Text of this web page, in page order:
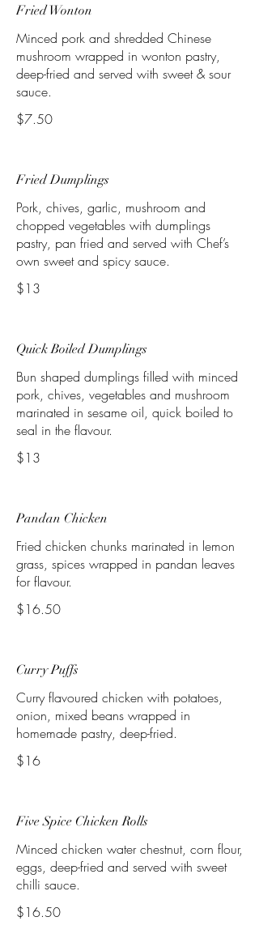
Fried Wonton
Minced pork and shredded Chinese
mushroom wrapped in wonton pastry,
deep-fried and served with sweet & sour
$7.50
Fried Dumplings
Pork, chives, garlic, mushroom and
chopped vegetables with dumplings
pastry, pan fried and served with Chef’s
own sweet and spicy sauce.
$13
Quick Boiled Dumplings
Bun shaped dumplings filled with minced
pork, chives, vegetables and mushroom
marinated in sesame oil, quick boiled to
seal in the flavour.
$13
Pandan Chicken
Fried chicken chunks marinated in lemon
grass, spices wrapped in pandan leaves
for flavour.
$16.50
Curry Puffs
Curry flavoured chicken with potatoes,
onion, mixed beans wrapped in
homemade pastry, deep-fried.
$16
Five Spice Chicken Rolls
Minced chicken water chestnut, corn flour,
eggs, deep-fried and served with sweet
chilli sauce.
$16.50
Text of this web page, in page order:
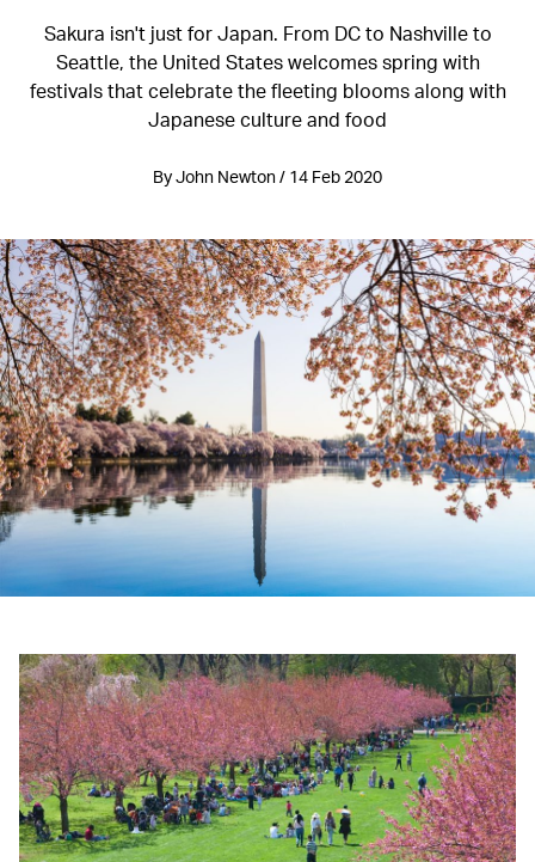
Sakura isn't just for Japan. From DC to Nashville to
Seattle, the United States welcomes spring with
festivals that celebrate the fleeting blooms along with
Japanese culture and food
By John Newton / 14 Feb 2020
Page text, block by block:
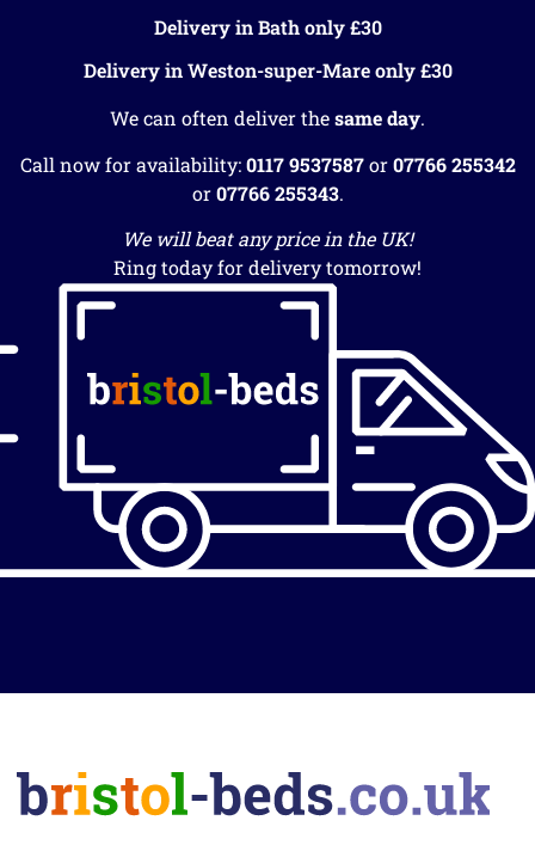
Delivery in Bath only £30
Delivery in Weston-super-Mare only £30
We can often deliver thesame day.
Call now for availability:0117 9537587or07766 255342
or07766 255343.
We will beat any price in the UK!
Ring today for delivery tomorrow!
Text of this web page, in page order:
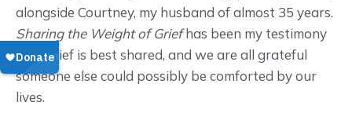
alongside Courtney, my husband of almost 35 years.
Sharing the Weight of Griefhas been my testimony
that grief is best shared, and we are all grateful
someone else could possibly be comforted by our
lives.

# About this exercise
Your answer is all of the records restated word for word, pictures excluded.

# The answer
Text of this web page, in page order:
Fried Wonton
Minced pork and shredded Chinese
mushroom wrapped in wonton pastry,
deep-fried and served with sweet & sour
$7.50
Fried Dumplings
Pork, chives, garlic, mushroom and
chopped vegetables with dumplings
pastry, pan fried and served with Chef’s
own sweet and spicy sauce.
$13
Quick Boiled Dumplings
Bun shaped dumplings filled with minced
pork, chives, vegetables and mushroom
marinated in sesame oil, quick boiled to
seal in the flavour.
$13
Pandan Chicken
Fried chicken chunks marinated in lemon
grass, spices wrapped in pandan leaves
for flavour.
$16.50
Curry Puffs
Curry flavoured chicken with potatoes,
onion, mixed beans wrapped in
homemade pastry, deep-fried.
$16
Five Spice Chicken Rolls
Minced chicken water chestnut, corn flour,
eggs, deep-fried and served with sweet
chilli sauce.
$16.50
Text of this web page, in page order:
Sakura isn't just for Japan. From DC to Nashville to
Seattle, the United States welcomes spring with
festivals that celebrate the fleeting blooms along with
Japanese culture and food
By John Newton / 14 Feb 2020
Page text, block by block:
Delivery in Bath only £30
Delivery in Weston-super-Mare only £30
We can often deliver thesame day.
Call now for availability:0117 9537587or07766 255342
or07766 255343.
We will beat any price in the UK!
Ring today for delivery tomorrow!
Text of this web page, in page order:
alongside Courtney, my husband of almost 35 years.
Sharing the Weight of Griefhas been my testimony
that grief is best shared, and we are all grateful
someone else could possibly be comforted by our
lives.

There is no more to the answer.